-- Exercise prompt --
Repeat exactly the lines below that lie between the line with "4.9/5 (2,423+ sessions)" and the line with "Jeff (ffejmutax)", counting both of those lines as part of the answer.

Stored records:
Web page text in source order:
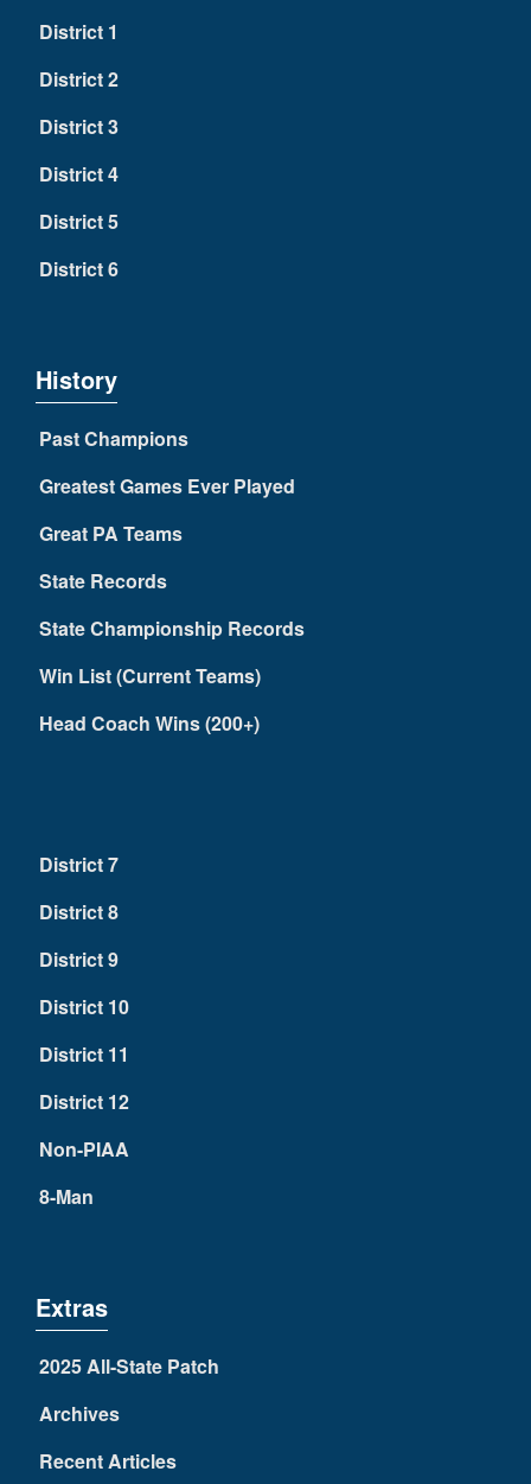
District 1
District 2
District 3
District 4
District 5
District 6
History
Past Champions
Greatest Games Ever Played
Great PA Teams
State Records
State Championship Records
Win List (Current Teams)
Head Coach Wins (200+)
District 7
District 8
District 9
District 10
District 11
District 12
Non-PIAA
8-Man
Extras
2025 All-State Patch
Archives
Recent Articles
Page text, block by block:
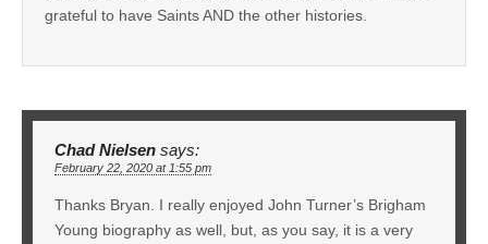
grateful to have Saints AND the other histories.
Chad Nielsen says:
February 22, 2020 at 1:55 pm
Thanks Bryan. I really enjoyed John Turner’s Brigham
Young biography as well, but, as you say, it is a very
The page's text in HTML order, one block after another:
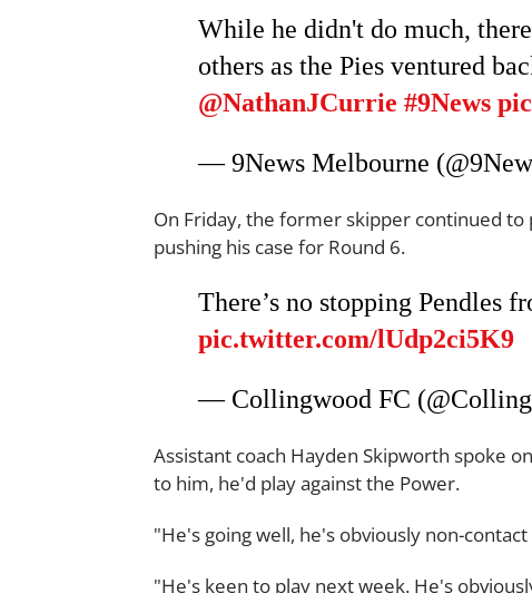
While he didn't do much,
others as the Pies ventured
@NathanJCurrie #9News
— 9News Melbourne
On Friday, the former skipper continued
pushing his case for Round 6.
There’s no stopping Pendles
pic.twitter.com/lUdp2ci5K9
— Collingwood FC
Assistant coach Hayden Skipworth spoke
to him, he'd play against the Power.
"He's going well, he's obviously non-
"He's keen to play next week. He's
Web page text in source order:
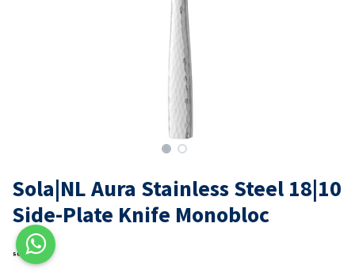
Sola|NL Aura Stainless Steel 18|10
Side-Plate Knife Monobloc
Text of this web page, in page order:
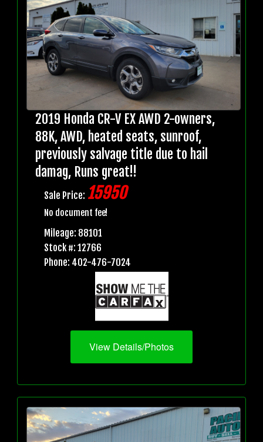
2019 Honda CR-V EX AWD 2-owners,
88K, AWD, heated seats, sunroof,
previously salvage title due to hail
damag, Runs great!!
Sale Price: 15950
No document fee!
Mileage: 88101
Stock #: 12766
Phone: 402-476-7024
View Details/Photos
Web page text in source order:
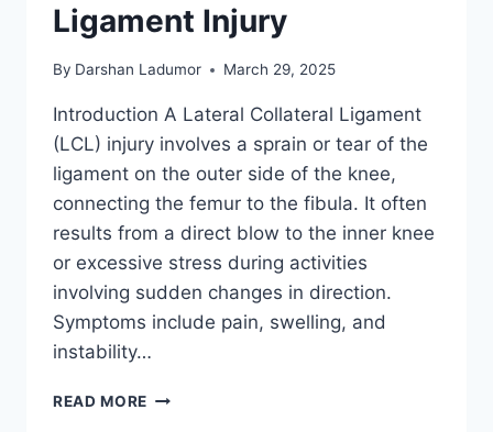
Ligament Injury
By Darshan Ladumor March 29, 2025
Introduction A Lateral Collateral Ligament
(LCL) injury involves a sprain or tear of the
ligament on the outer side of the knee,
connecting the femur to the fibula. It often
results from a direct blow to the inner knee
or excessive stress during activities
involving sudden changes in direction.
Symptoms include pain, swelling, and
instability…
READ MORE LATERAL
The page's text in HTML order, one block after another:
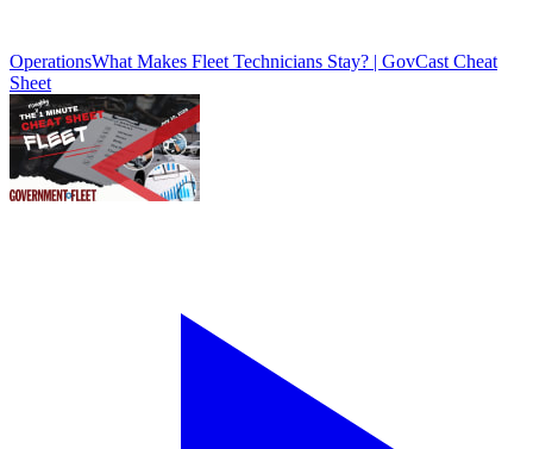
OperationsWhat Makes Fleet Technicians Stay? | GovCast Cheat
Sheet
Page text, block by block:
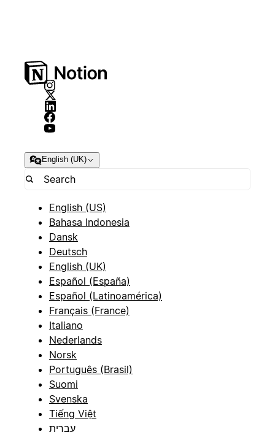
English (UK)
English (US)
Bahasa Indonesia
Dansk
Deutsch
English (UK)
Español (España)
Español (Latinoamérica)
Français (France)
Italiano
Nederlands
Norsk
Português (Brasil)
Suomi
Svenska
Tiếng Việt
עברית
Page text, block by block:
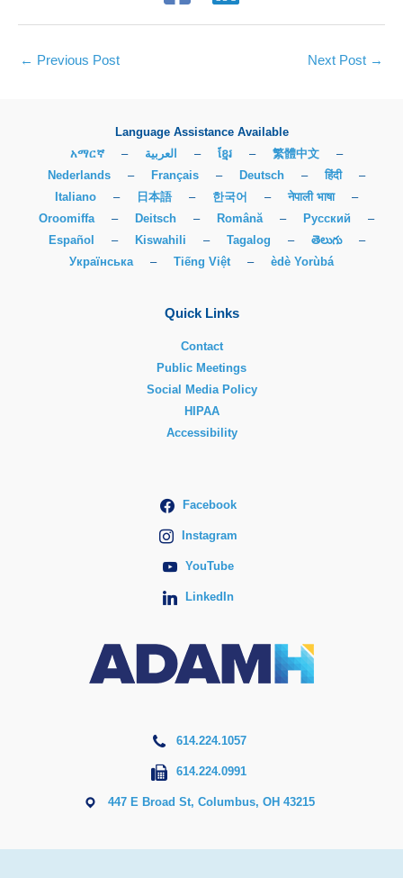
← Previous Post Next Post →
Language Assistance Available
አማርኛ
– العربية – ខ្មែរ – 繁體中文
–
Nederlands
– Français – Deutsch – हिंदी
–
Italiano
– 日本語 – 한국어 – नेपाली भाषा
–
Oroomiffa
– Deitsch – Română – Русский
–
Español
– Kiswahili – Tagalog – తెలుగు
–
Українська
– Tiếng Việt – èdè Yorùbá
Quick Links
Contact
Public Meetings
Social Media Policy
HIPAA
Accessibility
Facebook
Instagram
YouTube
LinkedIn
614.224.1057
614.224.0991
447 E Broad St, Columbus, OH 43215
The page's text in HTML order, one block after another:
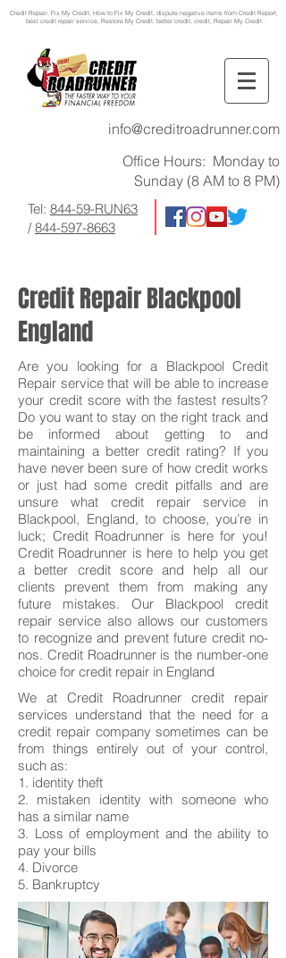
Credit Repair, Fix My Credit, How to Fix My Credit, dispute negative items from Credit Report,
best credit repair service, Restore My Credit, better credit, credit, Repair My Credit
info@creditroadrunner.com
Office Hours: Monday to
Sunday (8 AM to 8 PM)
Tel: 844-59-RUN63
/844-597-8663
Credit Repair Blackpool
England
Are you looking for a Blackpool Credit
Repair service that will be able to increase
your credit score with the fastest results?
Do you want to stay on the right track and
be informed about getting to and
maintaining a better credit rating? If you
have never been sure of how credit works
or just had some credit pitfalls and are
unsure what credit repair service in
Blackpool, England, to choose, you’re in
luck; Credit Roadrunner is here for you!
Credit Roadrunner is here to help you get
a better credit score and help all our
clients prevent them from making any
future mistakes. Our Blackpool credit
repair service also allows our customers
to recognize and prevent future credit no-
nos. Credit Roadrunner is the number-one
choice for credit repair in England
We at Credit Roadrunner credit repair
services understand that the need for a
credit repair company sometimes can be
from things entirely out of your control,
such as:
1. identity theft
2. mistaken identity with someone who
has a similar name
3. Loss of employment and the ability to
pay your bills
4. Divorce
5. Bankruptcy
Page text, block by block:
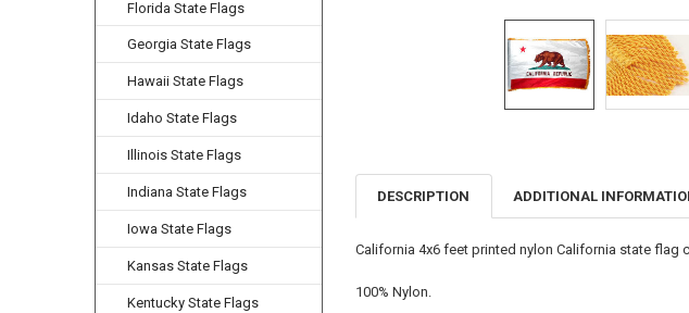
Florida State Flags
Georgia State Flags
Hawaii State Flags
Idaho State Flags
Illinois State Flags
Indiana State Flags
Iowa State Flags
Kansas State Flags
Kentucky State Flags
DESCRIPTION ADDITIONAL
California 4x6 feet printed nylon California state flag
100% Nylon.
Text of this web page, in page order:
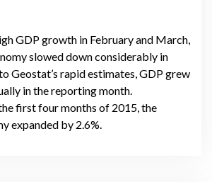
GDP growth in February and March,
slowed down considerably in
Geostat’s rapid estimates, GDP grew
in the reporting month.
first four months of 2015, the
expanded by 2.6%.
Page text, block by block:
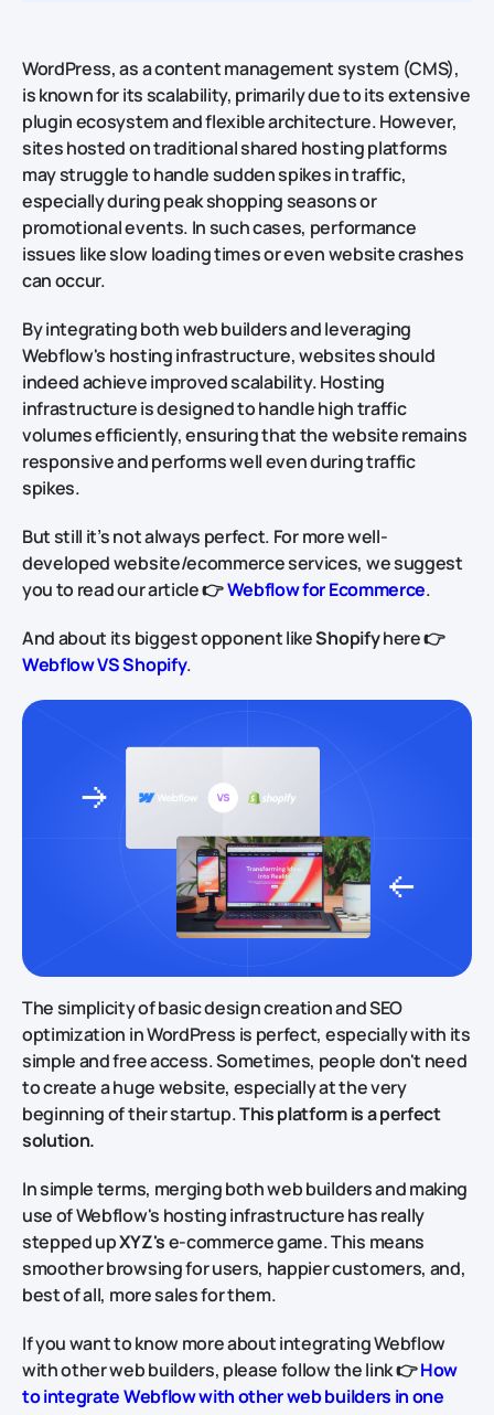
WordPress, as a content management system (CMS),
is known for its scalability, primarily due to its extensive
plugin ecosystem and flexible architecture. However,
sites hosted on traditional shared hosting platforms
may struggle to handle sudden spikes in traffic,
especially during peak shopping seasons or
promotional events. In such cases, performance
issues like slow loading times or even website crashes
can occur.
By integrating both web builders and leveraging
Webflow's hosting infrastructure, websites should
indeed achieve improved scalability. Hosting
infrastructure is designed to handle high traffic
volumes efficiently, ensuring that the website remains
responsive and performs well even during traffic
spikes.
But still it’s not always perfect. For more well-
developed website/ecommerce services, we suggest
you to read our article 👉Webflow for Ecommerce.
And about its biggest opponent likeShopifyhere 👉
Webflow VS Shopify.
The simplicity of basic design creation and SEO
optimization in WordPress is perfect, especially with its
simple and free access. Sometimes, people don't need
to create a huge website, especially at the very
beginning of their startup.This platform is a perfect
solution.
In simple terms, merging both web builders and making
use of Webflow's hosting infrastructure has really
stepped upXYZ'se-commerce game. This means
smoother browsing for users, happier customers, and,
best of all, more sales for them.
If you want to know more about integrating Webflow
with other web builders, please follow the link 👉How
to integrate Webflow with other web builders in one
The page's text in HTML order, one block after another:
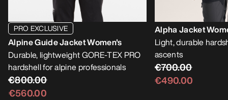
PRO EXCLUSIVE
Alpine Guide Jacket Women's
Durable, lightweight GORE-TEX PRO
hardshell for alpine professionals
€800.00
€560.00
Alpha Jacket
Light, durable
ascents
€700.00
€490.00
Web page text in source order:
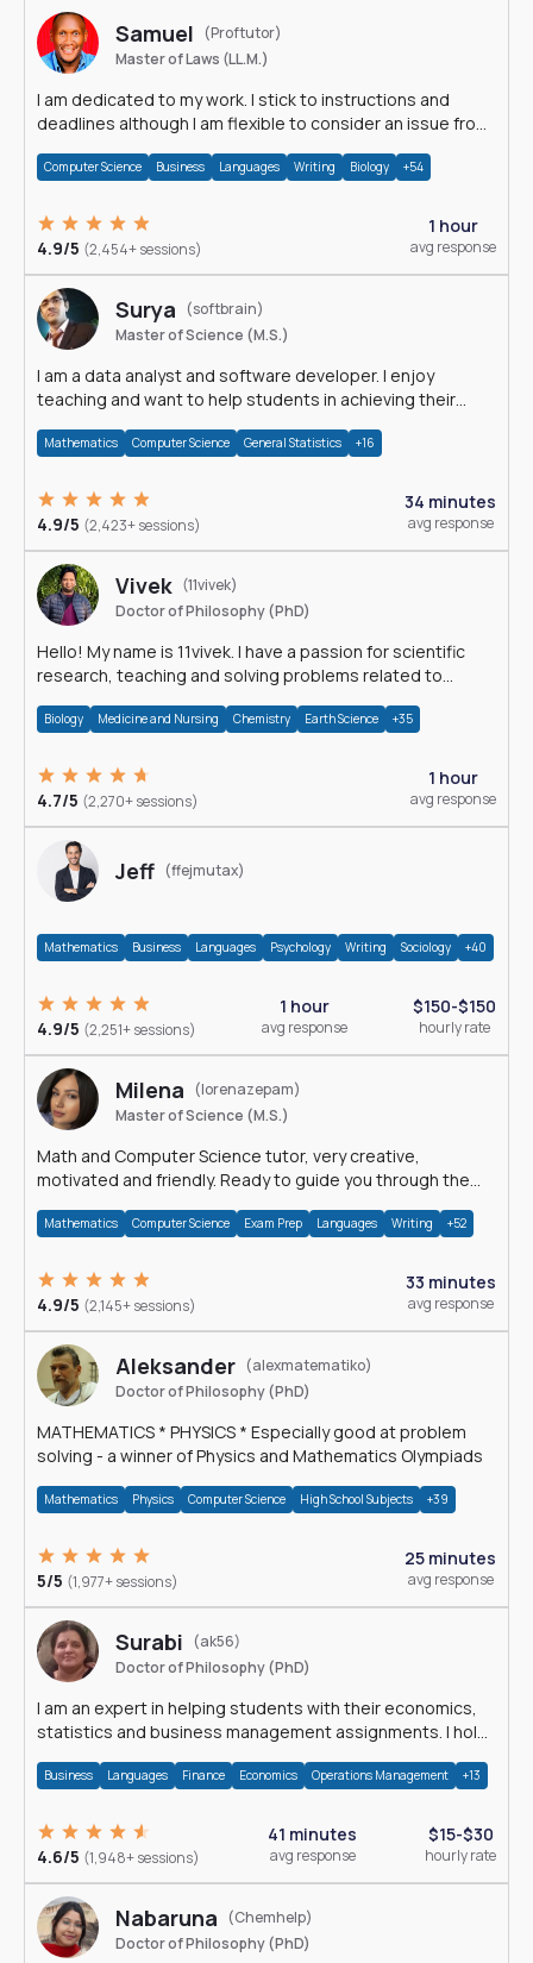
Samuel
(Proftutor)
Master of Laws (LL.M.)
I am dedicated to my work. I stick to instructions and
deadlines although I am flexible to consider an issue from
Computer Science Business Languages Writing Biology +54
4.9/5 (2,454+ sessions)
1 hour
avg response
Surya
(softbrain)
Master of Science (M.S.)
I am a data analyst and software developer. I enjoy
teaching and want to help students in achieving their
Mathematics Computer Science General Statistics +16
4.9/5 (2,423+ sessions)
34 minutes
avg response
Vivek (11vivek)
Doctor of Philosophy (PhD)
Hello! My name is 11vivek. I have a passion for scientific
research, teaching and solving problems related to
Biology Medicine and Nursing Chemistry Earth Science +35
4.7/5 (2,270+ sessions)
1 hour
avg response
Jeff (ffejmutax)
Mathematics Business Languages Psychology Writing Sociology +40
4.9/5 (2,251+ sessions)
1 hour
avg response
$150-$150
hourly rate
Milena
(lorenazepam)
Master of Science (M.S.)
Math and Computer Science tutor, very creative,
motivated and friendly. Ready to guide you through the
Mathematics Computer Science Exam Prep Languages Writing +52
4.9/5 (2,145+ sessions)
33 minutes
avg response
Aleksander (alexmatematiko)
Doctor of Philosophy (PhD)
MATHEMATICS * PHYSICS * Especially good at problem
solving - a winner of Physics and Mathematics Olympiads
Mathematics Physics Computer Science High School Subjects +39
5/5 (1,977+ sessions)
25 minutes
avg response
Surabi
(ak56)
Doctor of Philosophy (PhD)
I am an expert in helping students with their economics,
statistics and business management assignments. I hold
Business Languages Finance Economics Operations Management +13
4.6/5 (1,948+ sessions)
41 minutes
avg response
$15-$30
hourly rate
Nabaruna
(Chemhelp)
Doctor of Philosophy (PhD)
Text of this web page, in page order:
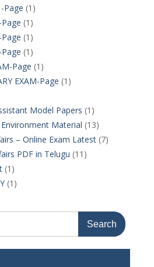
Page (1)
Page (1)
Page (1)
Page (1)
Page (1)
EXAM-Page (1)
Model Papers (1)
Material (13)
– Online Exam Latest(7)
PDF in Telugu (11)
(1)
(1)
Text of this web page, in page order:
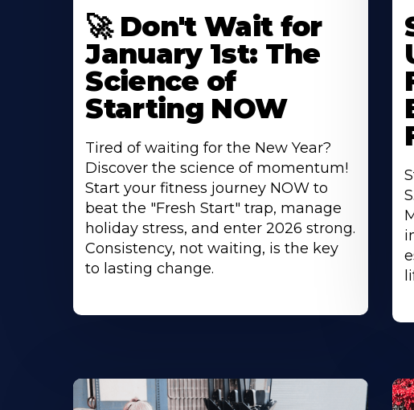
🚀 Don't Wait for
January 1st: The
Science of
Starting NOW
Tired of waiting for the New Year?
Discover the science of momentum!
Start your fitness journey NOW to
beat the "Fresh Start" trap, manage
holiday stress, and enter 2026 strong.
Consistency, not waiting, is the key
to lasting change.
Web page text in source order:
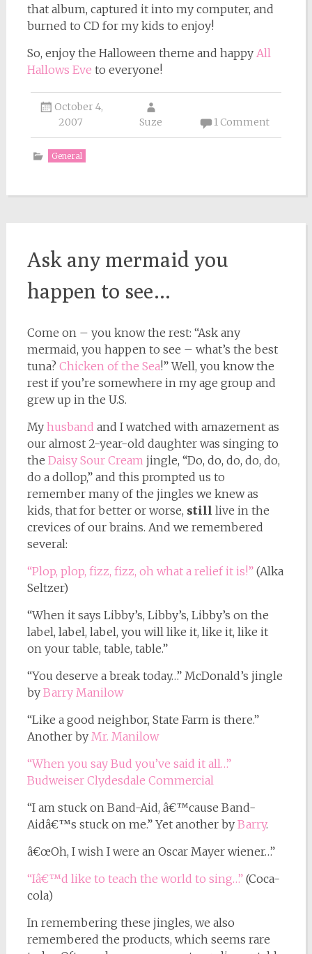
that album, captured it into my computer, and
burned to CD for my kids to enjoy!
So, enjoy the Halloween theme and happy All
Hallows Eve to everyone!
October 4,
2007
Suze 1 Comment
General
Ask any mermaid you
happen to see…
Come on – you know the rest: “Ask any
mermaid, you happen to see – what’s the best
tuna? Chicken of the Sea!” Well, you know the
rest if you’re somewhere in my age group and
grew up in the U.S.
My husband and I watched with amazement as
our almost 2-year-old daughter was singing to
the Daisy Sour Creamjingle, “Do, do, do, do, do,
do a dollop,” and this prompted us to
remember many of the jingles we knew as
kids, that for better or worse, still live in the
crevices of our brains. And we remembered
several:
“Plop, plop, fizz, fizz, oh what a relief it is!”(Alka
Seltzer)
“When it says Libby’s, Libby’s, Libby’s on the
label, label, label, you will like it, like it, like it
on your table, table, table.”
“You deserve a break today…” McDonald’s jingle
by Barry Manilow
“Like a good neighbor, State Farm is there.”
Another by Mr. Manilow
“When you say Bud you’ve said it all…”
Budweiser Clydesdale Commercial
“I am stuck on Band-Aid, â€™cause Band-
Aidâ€™s stuck on me.” Yet another by Barry.
â€œOh, I wish I were an Oscar Mayer wiener…”
“Iâ€™d like to teach the world to sing…”(Coca-
cola)
In remembering these jingles, we also
remembered the products, which seems rare
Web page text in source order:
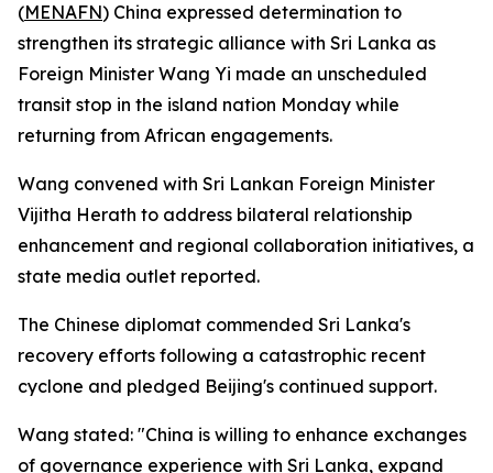
(MENAFN) China expressed determination to
strengthen its strategic alliance with Sri Lanka as
Foreign Minister Wang Yi made an unscheduled
transit stop in the island nation Monday while
returning from African engagements.
Wang convened with Sri Lankan Foreign Minister
Vijitha Herath to address bilateral relationship
enhancement and regional collaboration initiatives, a
state media outlet reported.
The Chinese diplomat commended Sri Lanka's
recovery efforts following a catastrophic recent
cyclone and pledged Beijing's continued support.
Wang stated: "China is willing to enhance exchanges
of governance experience with Sri Lanka, expand
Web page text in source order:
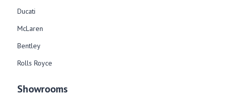
Ducati
McLaren
Bentley
Rolls Royce
Showrooms
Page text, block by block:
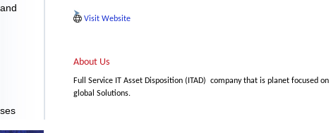
Visit Website
About Us
Full Service IT Asset Disposition (ITAD) company that is planet focused
global Solutions.
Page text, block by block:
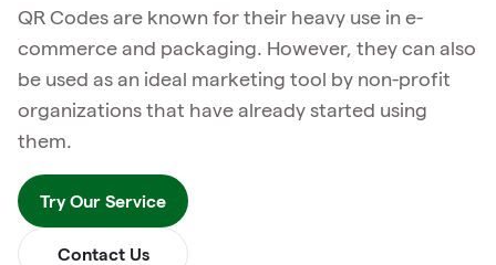
QR Codes are known for their heavy use in e-
commerce and packaging. However, they can also
be used as an ideal marketing tool by non-profit
organizations that have already started using
them.
Try Our Service
Contact Us

-- Answer to the exercise --
4.9/5 (2,423+ sessions)
34 minutes
avg response
Vivek (11vivek)
Doctor of Philosophy (PhD)
Hello! My name is 11vivek. I have a passion for scientific
research, teaching and solving problems related to
Biology Medicine and Nursing Chemistry Earth Science +35
4.7/5 (2,270+ sessions)
1 hour
avg response
Jeff (ffejmutax)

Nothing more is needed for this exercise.